=== WHAT THE TASK REQUIRES ===
What is needed is a word-for-word copy of all the entries, minus the pictures.

--- START ---

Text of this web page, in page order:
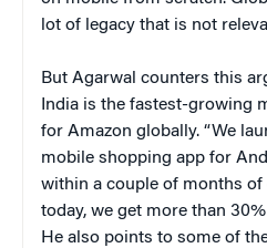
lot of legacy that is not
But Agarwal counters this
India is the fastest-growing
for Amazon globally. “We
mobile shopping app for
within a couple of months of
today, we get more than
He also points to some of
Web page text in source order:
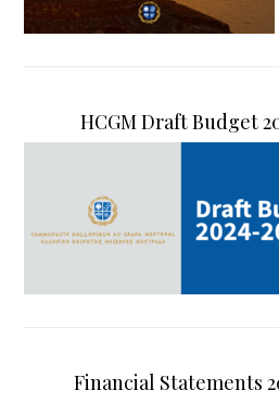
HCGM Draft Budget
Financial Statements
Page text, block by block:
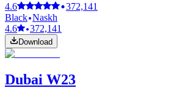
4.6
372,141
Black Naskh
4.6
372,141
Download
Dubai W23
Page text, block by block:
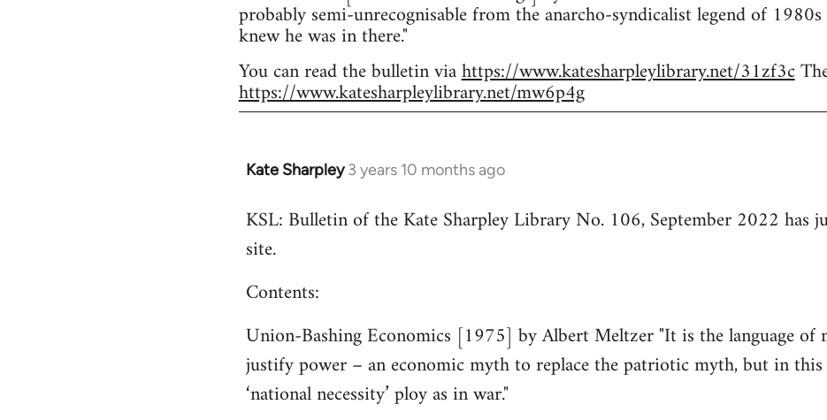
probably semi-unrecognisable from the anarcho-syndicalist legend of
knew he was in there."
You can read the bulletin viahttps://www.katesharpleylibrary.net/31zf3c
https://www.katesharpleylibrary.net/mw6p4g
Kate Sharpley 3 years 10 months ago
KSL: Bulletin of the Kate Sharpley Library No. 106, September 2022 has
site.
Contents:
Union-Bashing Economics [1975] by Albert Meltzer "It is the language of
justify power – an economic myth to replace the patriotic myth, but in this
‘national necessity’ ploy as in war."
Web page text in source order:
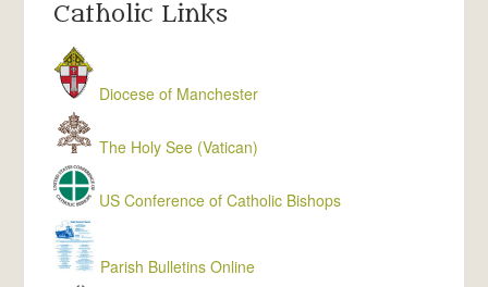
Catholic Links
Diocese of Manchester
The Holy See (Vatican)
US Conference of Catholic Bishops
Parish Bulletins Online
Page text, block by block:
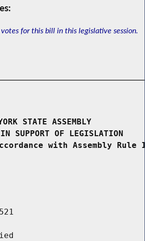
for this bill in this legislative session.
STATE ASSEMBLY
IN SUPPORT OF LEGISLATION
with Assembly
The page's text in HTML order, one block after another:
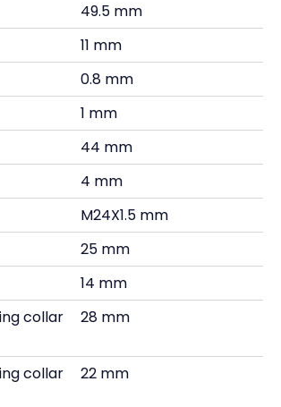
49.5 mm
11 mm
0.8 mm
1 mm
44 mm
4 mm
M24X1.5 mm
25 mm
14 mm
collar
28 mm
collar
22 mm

--- END ---

=== ANSWER TO THIS EXERCISE ===
Text of this web page, in page order:
lot of legacy that is not
But Agarwal counters this
India is the fastest-growing
for Amazon globally. “We
mobile shopping app for
within a couple of months of
today, we get more than
He also points to some of
Web page text in source order:
HCGM Draft Budget
Financial Statements
Page text, block by block:
4.6
372,141
Black Naskh
4.6
372,141
Download
Dubai W23
Page text, block by block:
probably semi-unrecognisable from the anarcho-syndicalist legend of
knew he was in there."
You can read the bulletin viahttps://www.katesharpleylibrary.net/31zf3c
https://www.katesharpleylibrary.net/mw6p4g
Kate Sharpley 3 years 10 months ago
KSL: Bulletin of the Kate Sharpley Library No. 106, September 2022 has
site.
Contents:
Union-Bashing Economics [1975] by Albert Meltzer "It is the language of
justify power – an economic myth to replace the patriotic myth, but in this
‘national necessity’ ploy as in war."
Web page text in source order:
Catholic Links
Diocese of Manchester
The Holy See (Vatican)
US Conference of Catholic Bishops
Parish Bulletins Online
Page text, block by block:
for this bill in this legislative session.
STATE ASSEMBLY
IN SUPPORT OF LEGISLATION
with Assembly
The page's text in HTML order, one block after another:
49.5 mm
11 mm
0.8 mm
1 mm
44 mm
4 mm
M24X1.5 mm
25 mm
14 mm
collar
28 mm
collar
22 mm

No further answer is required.